DATA PROVIDED.
╭──
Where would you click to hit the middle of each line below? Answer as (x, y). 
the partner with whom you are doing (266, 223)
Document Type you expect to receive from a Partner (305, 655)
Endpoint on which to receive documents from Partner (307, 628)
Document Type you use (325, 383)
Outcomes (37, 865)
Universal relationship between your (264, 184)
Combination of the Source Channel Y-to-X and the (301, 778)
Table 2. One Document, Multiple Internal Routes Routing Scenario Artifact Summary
╰──
Please copy the line that contains "Document Type you use (325, 383)" and each line after it through the end of the records, exactly, and no other lines.

Document Type you use (325, 383)
Outcomes (37, 865)
Universal relationship between your (264, 184)
Combination of the Source Channel Y-to-X and the (301, 778)
Table 2. One Document, Multiple Internal Routes Routing Scenario Artifact Summary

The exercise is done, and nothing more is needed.